Activity >> Retype every line of the data below, starting with the first and ending with the line that contains "ESFUERZOS DEL", but leave out the pictures.

Information supplied >>
········

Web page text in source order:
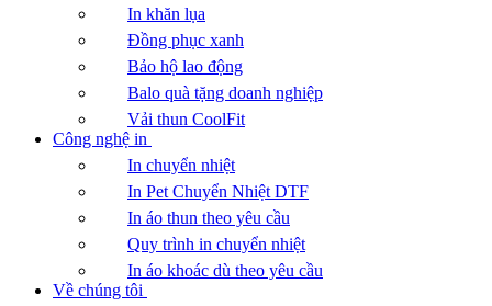
In khăn lụa
Đồng phục xanh
Bảo hộ lao động
Balo quà tặng doanh nghiệp
Vải thun CoolFit
Công nghệ in
In chuyển nhiệt
In Pet Chuyển Nhiệt DTF
In áo thun theo yêu cầu
Quy trình in chuyển nhiệt
In áo khoác dù theo yêu cầu
Về chúng tôi
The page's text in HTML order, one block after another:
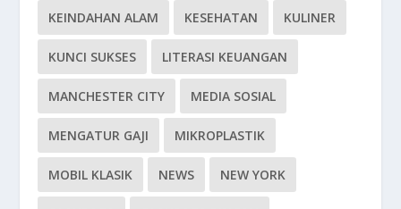
KEINDAHAN ALAM KESEHATAN KULINER
KUNCI SUKSES LITERASI KEUANGAN
MANCHESTER CITY MEDIA SOSIAL
MENGATUR GAJI MIKROPLASTIK
MOBIL KLASIK NEWS NEW YORK
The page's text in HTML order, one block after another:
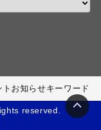
お知らせキーワード
reserved.
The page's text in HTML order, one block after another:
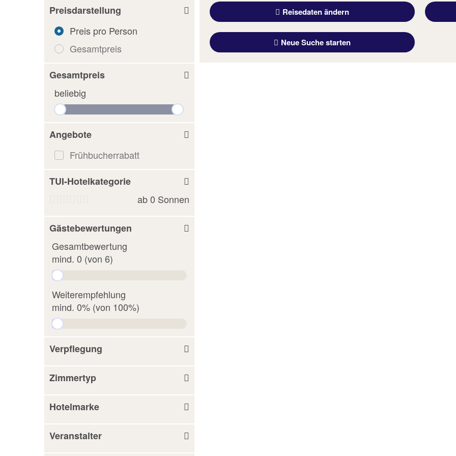
Preisdarstellung
Preis pro Person
Gesamtpreis
Gesamtpreis
beliebig
Angebote
Frühbucherrabatt
TUI-Hotelkategorie
ab0 Sonnen
Gästebewertungen
Gesamtbewertung
mind. 0 (von 6)
Weiterempfehlung
mind. 0% (von 100%)
Verpflegung
Zimmertyp
Hotelmarke
Veranstalter
Reisedaten ändern
Neue Suche starten
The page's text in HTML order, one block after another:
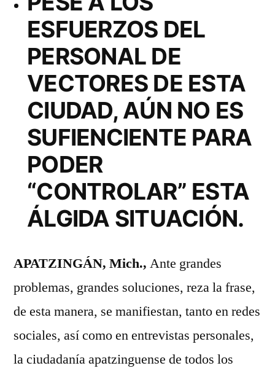
MOSQUITOS
ESFUERZOS DEL
PERSONAL DE
VECTORES DE ESTA
CIUDAD, AÚN NO ES
SUFIENCIENTE PARA
PODER
“CONTROLAR” ESTA
ÁLGIDA SITUACIÓN.
APATZINGÁN, Mich., Ante grandes
problemas, grandes soluciones, reza la frase,
de esta manera, se manifiestan, tanto en redes
sociales, así como en entrevistas personales,
la ciudadanía apatzinguense de todos los
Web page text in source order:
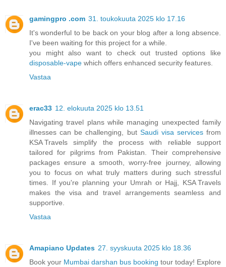
gamingpro .com 31. toukokuuta 2025 klo 17.16
It's wonderful to be back on your blog after a long absence.
I've been waiting for this project for a while.
you might also want to check out trusted options like
disposable-vape which offers enhanced security features.
Vastaa
erac33 12. elokuuta 2025 klo 13.51
Navigating travel plans while managing unexpected family
illnesses can be challenging, but Saudi visa servicesfrom
KSA Travels simplify the process with reliable support
tailored for pilgrims from Pakistan. Their comprehensive
packages ensure a smooth, worry-free journey, allowing
you to focus on what truly matters during such stressful
times. If you're planning your Umrah or Hajj, KSA Travels
makes the visa and travel arrangements seamless and
supportive.
Vastaa
Amapiano Updates 27. syyskuuta 2025 klo 18.36
Book your Mumbai darshan bus booking tour today! Explore
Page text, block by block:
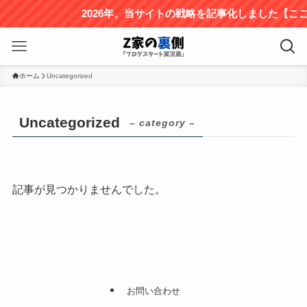
2026年、当サイトの戦略を記事化しました【こ
ホーム Uncategorized
Uncategorized – category –
記事が見つかりませんでした。
お問い合わせ
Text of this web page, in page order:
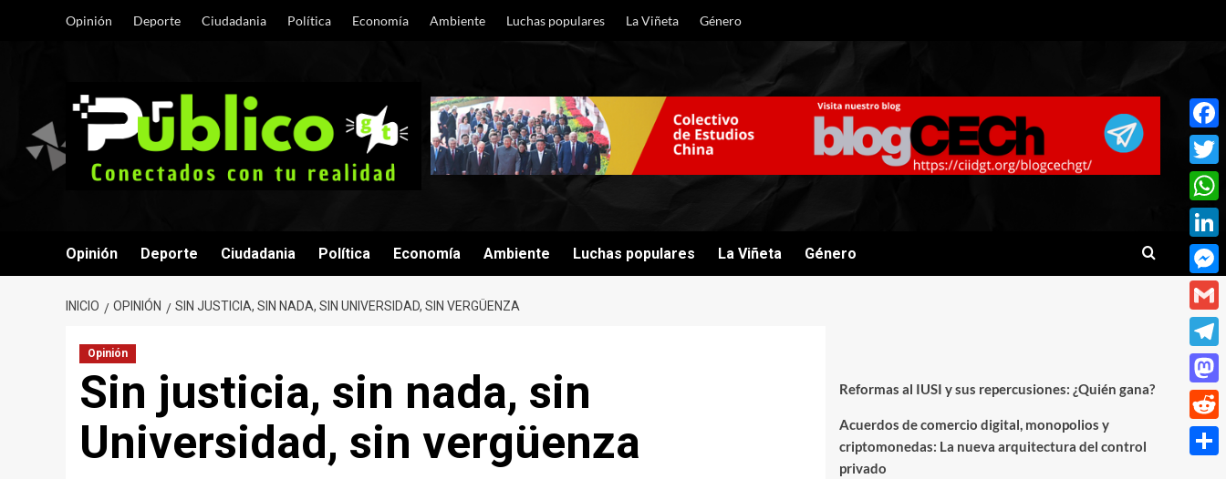
Opinión Deporte Ciudadania Política Economía Ambiente Luchas populares La Viñeta Género
Opinión Deporte Ciudadania Política Economía Ambiente Luchas populares La Viñeta Género
INICIO OPINIÓN SIN JUSTICIA, SIN NADA, SIN UNIVERSIDAD, SIN VERGÜENZA
Opinión
Sin justicia, sin nada, sin
Universidad, sin vergüenza
Reformas al IUSI y sus repercusiones: ¿Quién gana?
Acuerdos de comercio digital, monopolios y
criptomonedas: La nueva arquitectura del control
privado
Gmail
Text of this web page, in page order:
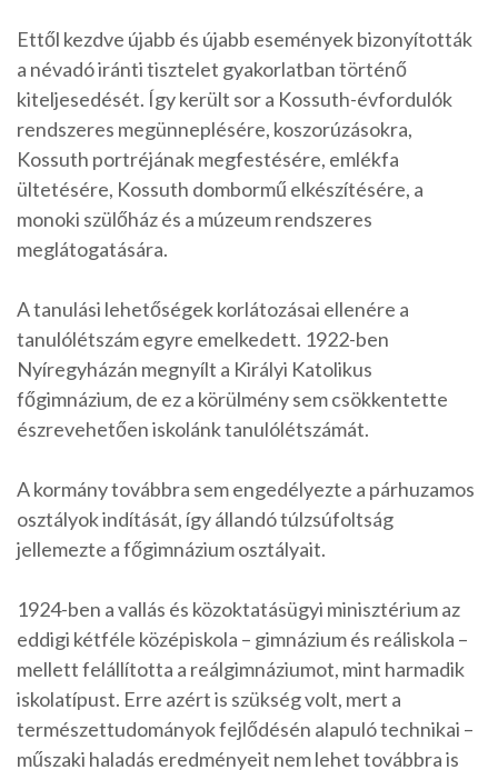
Ettől kezdve újabb és újabb események bizonyították
a névadó iránti tisztelet gyakorlatban történő
kiteljesedését. Így került sor a Kossuth-évfordulók
rendszeres megünneplésére, koszorúzásokra,
Kossuth portréjának megfestésére, emlékfa
ültetésére, Kossuth dombormű elkészítésére, a
monoki szülőház és a múzeum rendszeres
meglátogatására.
A tanulási lehetőségek korlátozásai ellenére a
tanulólétszám egyre emelkedett. 1922-ben
Nyíregyházán megnyílt a Királyi Katolikus
főgimnázium, de ez a körülmény sem csökkentette
észrevehetően iskolánk tanulólétszámát.
A kormány továbbra sem engedélyezte a párhuzamos
osztályok indítását, így állandó túlzsúfoltság
jellemezte a főgimnázium osztályait.
1924-ben a vallás és közoktatásügyi minisztérium az
eddigi kétféle középiskola – gimnázium és reáliskola –
mellett felállította a reálgimnáziumot, mint harmadik
iskolatípust. Erre azért is szükség volt, mert a
természettudományok fejlődésén alapuló technikai –
műszaki haladás eredményeit nem lehet továbbra is
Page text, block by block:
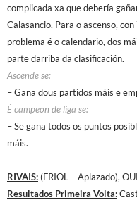
complicada xa que debería
Calasancio. Para o ascenso,
problema é o calendario, dos
parte darriba da clasificación.
Ascende se:
– Gana dous partidos máis e
É campeon de liga se:
– Se gana todos os puntos
máis.
RIVAIS: (FRIOL – Aplazado),
Resultados Primeira Volta:
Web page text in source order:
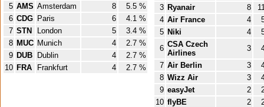
5 AMS Amsterdam 8
5.5 %
6 CDG Paris 6
4.1 %
7 STN London 5
3.4 %
8 MUC Munich 4
2.7 %
9 DUB Dublin 4
2.7 %
10 FRA Frankfurt 4 2.7 %
3 Ryanair 8
4 Air France 4
5 Niki 4
6 CSA Czech
Airlines
3
7 Air Berlin 3
8 Wizz Air 3
9 easyJet 2
10 flyBE 2
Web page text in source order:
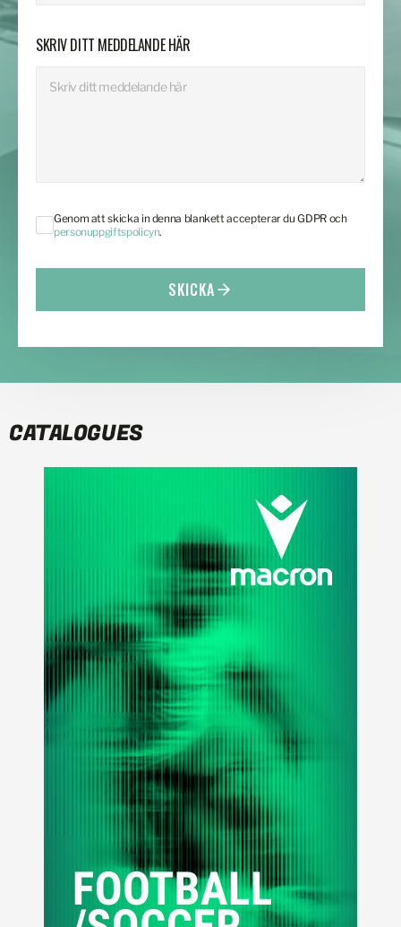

········

Answer to the problem >>
Web page text in source order:
In khăn lụa
Đồng phục xanh
Bảo hộ lao động
Balo quà tặng doanh nghiệp
Vải thun CoolFit
Công nghệ in
In chuyển nhiệt
In Pet Chuyển Nhiệt DTF
In áo thun theo yêu cầu
Quy trình in chuyển nhiệt
In áo khoác dù theo yêu cầu
Về chúng tôi
The page's text in HTML order, one block after another:
KEINDAHAN ALAM KESEHATAN KULINER
KUNCI SUKSES LITERASI KEUANGAN
MANCHESTER CITY MEDIA SOSIAL
MENGATUR GAJI MIKROPLASTIK
MOBIL KLASIK NEWS NEW YORK
The page's text in HTML order, one block after another:
お知らせキーワード
reserved.
The page's text in HTML order, one block after another:
Preisdarstellung
Preis pro Person
Gesamtpreis
Gesamtpreis
beliebig
Angebote
Frühbucherrabatt
TUI-Hotelkategorie
ab0 Sonnen
Gästebewertungen
Gesamtbewertung
mind. 0 (von 6)
Weiterempfehlung
mind. 0% (von 100%)
Verpflegung
Zimmertyp
Hotelmarke
Veranstalter
Reisedaten ändern
Neue Suche starten
The page's text in HTML order, one block after another:
MOSQUITOS
ESFUERZOS DEL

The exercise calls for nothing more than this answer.